Exercise description - The whole listing must be printed again without any alteration.

Source records -
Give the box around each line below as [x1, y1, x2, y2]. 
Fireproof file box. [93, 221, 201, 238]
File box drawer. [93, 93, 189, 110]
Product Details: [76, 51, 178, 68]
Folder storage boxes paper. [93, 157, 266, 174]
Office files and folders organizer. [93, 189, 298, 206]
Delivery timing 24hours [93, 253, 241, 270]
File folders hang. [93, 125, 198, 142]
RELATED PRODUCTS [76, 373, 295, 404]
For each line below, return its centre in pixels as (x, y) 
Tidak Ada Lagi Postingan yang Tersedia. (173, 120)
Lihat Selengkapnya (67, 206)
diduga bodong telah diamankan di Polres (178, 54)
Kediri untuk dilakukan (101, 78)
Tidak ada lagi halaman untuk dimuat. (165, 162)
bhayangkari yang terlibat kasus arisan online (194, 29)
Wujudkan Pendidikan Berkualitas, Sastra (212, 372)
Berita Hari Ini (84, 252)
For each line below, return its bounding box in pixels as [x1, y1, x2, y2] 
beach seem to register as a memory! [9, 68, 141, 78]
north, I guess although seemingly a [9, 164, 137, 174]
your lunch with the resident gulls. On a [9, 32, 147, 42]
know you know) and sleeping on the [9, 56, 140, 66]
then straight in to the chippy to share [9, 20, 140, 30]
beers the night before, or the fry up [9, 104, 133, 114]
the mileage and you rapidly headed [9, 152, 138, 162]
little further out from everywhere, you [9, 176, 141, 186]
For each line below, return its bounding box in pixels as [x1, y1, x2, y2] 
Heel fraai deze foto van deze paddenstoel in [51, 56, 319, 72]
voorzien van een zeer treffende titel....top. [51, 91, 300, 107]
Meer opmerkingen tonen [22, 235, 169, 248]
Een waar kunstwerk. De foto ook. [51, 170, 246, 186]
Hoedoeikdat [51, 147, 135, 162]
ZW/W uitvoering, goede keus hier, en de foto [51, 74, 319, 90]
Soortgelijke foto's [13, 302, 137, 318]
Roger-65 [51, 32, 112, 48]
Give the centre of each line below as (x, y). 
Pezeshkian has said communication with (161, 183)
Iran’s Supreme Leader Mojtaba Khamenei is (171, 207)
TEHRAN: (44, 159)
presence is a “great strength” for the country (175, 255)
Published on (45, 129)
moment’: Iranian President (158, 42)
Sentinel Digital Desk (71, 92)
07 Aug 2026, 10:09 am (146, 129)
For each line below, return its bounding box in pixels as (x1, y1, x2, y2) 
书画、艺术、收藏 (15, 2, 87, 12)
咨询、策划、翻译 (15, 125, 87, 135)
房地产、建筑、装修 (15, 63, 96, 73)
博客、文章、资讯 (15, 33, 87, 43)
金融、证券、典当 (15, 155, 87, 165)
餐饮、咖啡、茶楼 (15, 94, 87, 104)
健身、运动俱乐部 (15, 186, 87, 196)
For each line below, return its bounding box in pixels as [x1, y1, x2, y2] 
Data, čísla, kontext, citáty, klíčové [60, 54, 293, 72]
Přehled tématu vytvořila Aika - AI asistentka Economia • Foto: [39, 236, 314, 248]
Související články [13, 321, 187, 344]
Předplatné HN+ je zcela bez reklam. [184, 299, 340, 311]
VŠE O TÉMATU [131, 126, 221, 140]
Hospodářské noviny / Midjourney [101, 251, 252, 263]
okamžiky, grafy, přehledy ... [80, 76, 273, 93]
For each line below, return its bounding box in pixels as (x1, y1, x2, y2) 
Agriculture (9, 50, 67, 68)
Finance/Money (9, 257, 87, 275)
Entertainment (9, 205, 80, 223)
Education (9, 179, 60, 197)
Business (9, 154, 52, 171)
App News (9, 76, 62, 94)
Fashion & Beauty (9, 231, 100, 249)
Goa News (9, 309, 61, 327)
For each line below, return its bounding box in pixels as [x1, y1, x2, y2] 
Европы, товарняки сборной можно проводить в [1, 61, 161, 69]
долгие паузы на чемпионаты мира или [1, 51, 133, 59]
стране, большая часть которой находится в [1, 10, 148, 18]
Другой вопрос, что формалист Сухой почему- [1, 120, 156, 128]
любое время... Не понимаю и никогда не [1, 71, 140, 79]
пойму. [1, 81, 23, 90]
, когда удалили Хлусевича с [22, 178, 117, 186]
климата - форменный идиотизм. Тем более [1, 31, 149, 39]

Answer for the task -
Give the box around each line below as [x1, y1, x2, y2]. 
Fireproof file box. [93, 221, 201, 238]
File box drawer. [93, 93, 189, 110]
Product Details: [76, 51, 178, 68]
Folder storage boxes paper. [93, 157, 266, 174]
Office files and folders organizer. [93, 189, 298, 206]
Delivery timing 24hours [93, 253, 241, 270]
File folders hang. [93, 125, 198, 142]
RELATED PRODUCTS [76, 373, 295, 404]
For each line below, return its centre in pixels as (x, y) 
Tidak Ada Lagi Postingan yang Tersedia. (173, 120)
Lihat Selengkapnya (67, 206)
diduga bodong telah diamankan di Polres (178, 54)
Kediri untuk dilakukan (101, 78)
Tidak ada lagi halaman untuk dimuat. (165, 162)
bhayangkari yang terlibat kasus arisan online (194, 29)
Wujudkan Pendidikan Berkualitas, Sastra (212, 372)
Berita Hari Ini (84, 252)
For each line below, return its bounding box in pixels as [x1, y1, x2, y2] 
beach seem to register as a memory! [9, 68, 141, 78]
north, I guess although seemingly a [9, 164, 137, 174]
your lunch with the resident gulls. On a [9, 32, 147, 42]
know you know) and sleeping on the [9, 56, 140, 66]
then straight in to the chippy to share [9, 20, 140, 30]
beers the night before, or the fry up [9, 104, 133, 114]
the mileage and you rapidly headed [9, 152, 138, 162]
little further out from everywhere, you [9, 176, 141, 186]
For each line below, return its bounding box in pixels as [x1, y1, x2, y2] 
Heel fraai deze foto van deze paddenstoel in [51, 56, 319, 72]
voorzien van een zeer treffende titel....top. [51, 91, 300, 107]
Meer opmerkingen tonen [22, 235, 169, 248]
Een waar kunstwerk. De foto ook. [51, 170, 246, 186]
Hoedoeikdat [51, 147, 135, 162]
ZW/W uitvoering, goede keus hier, en de foto [51, 74, 319, 90]
Soortgelijke foto's [13, 302, 137, 318]
Roger-65 [51, 32, 112, 48]
Give the centre of each line below as (x, y). 
Pezeshkian has said communication with (161, 183)
Iran’s Supreme Leader Mojtaba Khamenei is (171, 207)
TEHRAN: (44, 159)
presence is a “great strength” for the country (175, 255)
Published on (45, 129)
moment’: Iranian President (158, 42)
Sentinel Digital Desk (71, 92)
07 Aug 2026, 10:09 am (146, 129)
For each line below, return its bounding box in pixels as (x1, y1, x2, y2) 
书画、艺术、收藏 (15, 2, 87, 12)
咨询、策划、翻译 (15, 125, 87, 135)
房地产、建筑、装修 (15, 63, 96, 73)
博客、文章、资讯 (15, 33, 87, 43)
金融、证券、典当 (15, 155, 87, 165)
餐饮、咖啡、茶楼 (15, 94, 87, 104)
健身、运动俱乐部 (15, 186, 87, 196)
For each line below, return its bounding box in pixels as [x1, y1, x2, y2] 
Data, čísla, kontext, citáty, klíčové [60, 54, 293, 72]
Přehled tématu vytvořila Aika - AI asistentka Economia • Foto: [39, 236, 314, 248]
Související články [13, 321, 187, 344]
Předplatné HN+ je zcela bez reklam. [184, 299, 340, 311]
VŠE O TÉMATU [131, 126, 221, 140]
Hospodářské noviny / Midjourney [101, 251, 252, 263]
okamžiky, grafy, přehledy ... [80, 76, 273, 93]
For each line below, return its bounding box in pixels as (x1, y1, x2, y2) 
Agriculture (9, 50, 67, 68)
Finance/Money (9, 257, 87, 275)
Entertainment (9, 205, 80, 223)
Education (9, 179, 60, 197)
Business (9, 154, 52, 171)
App News (9, 76, 62, 94)
Fashion & Beauty (9, 231, 100, 249)
Goa News (9, 309, 61, 327)
For each line below, return its bounding box in pixels as [x1, y1, x2, y2] 
Европы, товарняки сборной можно проводить в [1, 61, 161, 69]
долгие паузы на чемпионаты мира или [1, 51, 133, 59]
стране, большая часть которой находится в [1, 10, 148, 18]
Другой вопрос, что формалист Сухой почему- [1, 120, 156, 128]
любое время... Не понимаю и никогда не [1, 71, 140, 79]
пойму. [1, 81, 23, 90]
, когда удалили Хлусевича с [22, 178, 117, 186]
климата - форменный идиотизм. Тем более [1, 31, 149, 39]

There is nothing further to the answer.